My breath hitched again, and some of that pain I’d let go of trickled back in before I even looked at Chase.

It hurt, finding out about the affair, and I still felt it. It hurt more when I thought about Mom with Selena only a baby herself when Dad was with Brandon’s mom. It happened nearly two decades ago, but the wound for me was fresh, and it would be for Mom—Selena too—when she found out.

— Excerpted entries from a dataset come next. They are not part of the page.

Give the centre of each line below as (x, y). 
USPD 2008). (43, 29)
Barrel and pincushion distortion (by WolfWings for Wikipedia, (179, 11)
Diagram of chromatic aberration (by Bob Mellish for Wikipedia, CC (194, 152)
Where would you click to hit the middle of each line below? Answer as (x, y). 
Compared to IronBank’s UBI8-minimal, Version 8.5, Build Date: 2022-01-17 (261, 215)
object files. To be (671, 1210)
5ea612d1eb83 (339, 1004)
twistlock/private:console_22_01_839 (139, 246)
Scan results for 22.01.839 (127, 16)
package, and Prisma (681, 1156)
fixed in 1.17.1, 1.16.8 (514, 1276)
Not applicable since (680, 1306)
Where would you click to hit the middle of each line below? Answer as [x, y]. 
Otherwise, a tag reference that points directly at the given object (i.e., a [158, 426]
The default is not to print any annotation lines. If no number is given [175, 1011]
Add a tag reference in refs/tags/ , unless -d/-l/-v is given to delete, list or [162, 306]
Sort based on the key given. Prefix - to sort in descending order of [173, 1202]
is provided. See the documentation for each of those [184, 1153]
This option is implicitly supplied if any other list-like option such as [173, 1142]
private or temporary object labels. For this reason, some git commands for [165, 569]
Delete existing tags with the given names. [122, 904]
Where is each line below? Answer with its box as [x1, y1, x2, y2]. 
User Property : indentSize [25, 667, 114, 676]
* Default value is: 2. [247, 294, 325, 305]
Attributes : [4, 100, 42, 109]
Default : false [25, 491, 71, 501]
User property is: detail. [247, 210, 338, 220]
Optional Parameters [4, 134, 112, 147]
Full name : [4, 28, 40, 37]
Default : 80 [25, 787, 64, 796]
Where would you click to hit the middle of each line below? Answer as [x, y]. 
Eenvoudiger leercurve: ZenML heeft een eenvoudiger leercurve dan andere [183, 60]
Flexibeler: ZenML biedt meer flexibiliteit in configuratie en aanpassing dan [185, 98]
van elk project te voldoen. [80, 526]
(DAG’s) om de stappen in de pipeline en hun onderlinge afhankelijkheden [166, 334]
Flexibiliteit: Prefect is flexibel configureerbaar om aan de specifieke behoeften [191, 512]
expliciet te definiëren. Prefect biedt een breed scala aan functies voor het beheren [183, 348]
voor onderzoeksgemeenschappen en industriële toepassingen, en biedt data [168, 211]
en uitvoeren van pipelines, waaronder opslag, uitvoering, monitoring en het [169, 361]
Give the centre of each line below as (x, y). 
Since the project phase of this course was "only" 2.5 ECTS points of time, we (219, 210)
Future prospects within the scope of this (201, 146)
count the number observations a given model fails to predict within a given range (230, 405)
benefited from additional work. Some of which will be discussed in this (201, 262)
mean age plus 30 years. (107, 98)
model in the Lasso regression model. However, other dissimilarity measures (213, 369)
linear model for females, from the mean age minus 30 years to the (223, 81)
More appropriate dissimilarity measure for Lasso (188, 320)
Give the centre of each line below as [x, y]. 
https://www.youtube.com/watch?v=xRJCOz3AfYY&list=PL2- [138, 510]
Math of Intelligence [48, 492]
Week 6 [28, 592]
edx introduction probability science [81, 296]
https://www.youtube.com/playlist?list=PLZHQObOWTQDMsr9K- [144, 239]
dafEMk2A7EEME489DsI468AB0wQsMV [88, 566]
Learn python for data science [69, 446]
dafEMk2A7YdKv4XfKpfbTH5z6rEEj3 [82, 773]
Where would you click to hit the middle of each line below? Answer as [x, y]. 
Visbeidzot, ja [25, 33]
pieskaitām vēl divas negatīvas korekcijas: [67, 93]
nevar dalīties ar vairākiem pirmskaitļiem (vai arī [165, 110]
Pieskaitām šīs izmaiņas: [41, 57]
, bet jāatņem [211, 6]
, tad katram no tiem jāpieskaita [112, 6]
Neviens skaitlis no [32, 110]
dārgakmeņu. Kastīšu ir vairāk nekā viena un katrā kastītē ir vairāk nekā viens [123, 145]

We wouldn’t suddenly be wrapped up together in a family hug, anxious and excited to welcome Brandon into the fold.

I didn’t know what any of them would do, least of all Brandon. He didn’t know a thing about us; he didn’t even know he had another sister, one who played the guitar just like him.

I started, a different kind of panic jolting me from Chase’s arms. “Selena’s singing at Lava Java tonight. What time is it?” I didn’t wait for his answer—the fading sky told me all I needed to know. I raised my hands to my head and said a word. Then I said it again, looking at him. “It’s the first time she’s letting anyone in our family come see her, and I promised her I wouldn’t be late. I have to go.”

“Right now? Dana, what just happened?”

My stomach clenched as I headed in a half jog to my car. “I should have already left.” That was more true than I could let myself admit.

“Wait, or let me drive you.” He caught my hand as I reached to open my door. “Talk to me.”

“I can’t,” I said, and even whispering the words hurt. “I have to go. I’m sorry.”

He let go of my hand, but his hung in the air between us, and that trickle of pain became a stream. As I drove off, I watched Chase in my rearview mirror until it hurt too much to keep looking at him, wishing my heart could shut out what I didn’t want to feel as easily as my eyes could close on what I didn’t want to see. I hadn’t wanted to leave him like that. I hadn’t wanted to leave him at all, but the second I thought about Selena performing tonight—in less than an hour, according to the clock in my car—I had to go, and I had to at least try to bring someone else to hear her too.

CHAPTER 32

Idrove to Jungle Juice without a clear plan in mind, hoping that once I saw Brandon, I’d know what to say.

Chase wasn’t there, of course, but I was gambling on Brandon’s schedule, even as I pulled the door open and walked inside. Screaming monkeys and the girl my brother had a crush on greeted me.